A quick question about the EW OPUS Player: I bought Pianos and Symphonic Orchestra years ago with the old Play player.
How can I get the new Opus software?

I will have to buy the complete softwares AGAIN?
Is it possible to get the Opus player only and make it run with my old installed libraries?

Thank you!


----------



## Gil

Hello,
It's not possible currently to get only OPUS Player without buying an OPUS instrument: please check EW FAQ:


> Will I be able to upgrade to the Opus engine without buying Hollywood Orchestra Opus Edition?
> 
> Currently you must purchase Hollywood Orchestra Opus Edition to get the OPUS software. People who purchase any other EastWest product post-release will also get OPUS. All ComposerCloud members will automatically get OPUS. But we are going to wait a while before allowing previous PLAY product purchasers to upgrade in order to assist our support team during this major upgrade period. When we do provide that option, it will be a paid upgrade.


Regards,
Gil.


----------



## Redman100

Thanks so much Gil.

So, if I buy a new version of Pianos, I will have the player also for my Symphonic Orchestra Gold and Hollywood Strings libraries, I suppose?


----------



## odod

yes, buy any opus instrument and you will get the opus player, i purchased opus diamond upgrade and now all my other libraries are in opus too


----------



## emulator

The support team told me at minimum you need to have the Gold versions for OPUS. The silver versions will not work.


----------



## GORILLA

emulator said:


> The support team told me at minimum you need to have the Gold versions for OPUS. The silver versions will not work.

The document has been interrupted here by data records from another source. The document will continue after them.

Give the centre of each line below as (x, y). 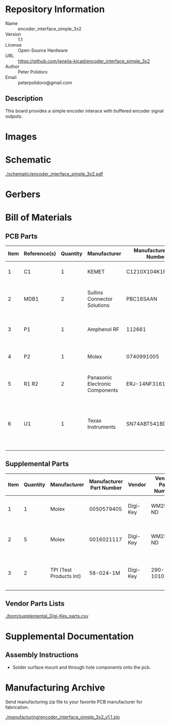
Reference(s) (40, 253)
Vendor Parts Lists (35, 604)
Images (21, 137)
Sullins (95, 293)
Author (12, 66)
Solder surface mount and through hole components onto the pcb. (82, 667)
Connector (100, 299)
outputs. (14, 116)
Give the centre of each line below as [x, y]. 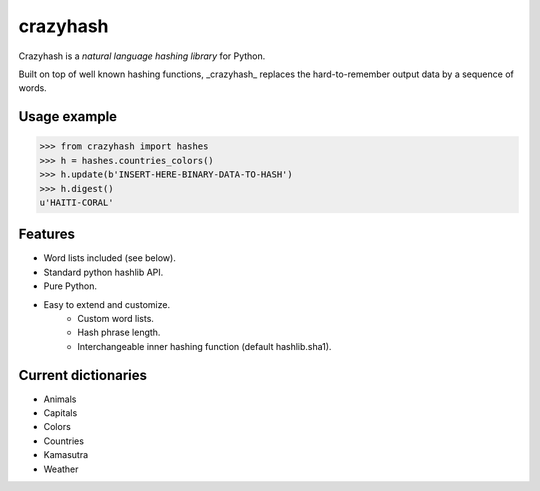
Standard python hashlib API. [103, 272]
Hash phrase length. [119, 332]
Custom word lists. [116, 318]
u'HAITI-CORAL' [76, 202]
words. [32, 88]
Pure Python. [70, 286]
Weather [61, 469]
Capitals [60, 413]
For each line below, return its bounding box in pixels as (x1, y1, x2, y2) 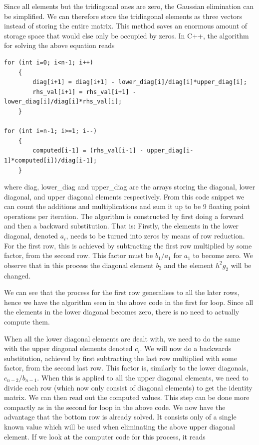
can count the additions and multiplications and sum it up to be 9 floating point (4, 201, 251, 211)
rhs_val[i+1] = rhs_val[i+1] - (32, 88, 136, 95)
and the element (164, 259, 214, 270)
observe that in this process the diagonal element (4, 259, 154, 270)
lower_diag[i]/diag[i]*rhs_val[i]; (4, 98, 122, 105)
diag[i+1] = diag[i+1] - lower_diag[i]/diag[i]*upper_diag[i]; (32, 78, 247, 86)
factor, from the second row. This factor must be (4, 250, 153, 260)
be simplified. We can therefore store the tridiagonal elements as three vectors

wow I have gold editions but opus will not activate


----------



## Redman100

GORILLA said:


> wow I have gold editions but opus will not activate


But did you buy Opus with a new library or not? You must do that to get it.


----------



## Jeremy Spencer

GORILLA said:


> wow I have gold editions but opus will not activate


Gold editions of HOOPUS (which is no longer offered), or just the old Play version? If it's the Play version, you still need to buy an OPUS instrument.


----------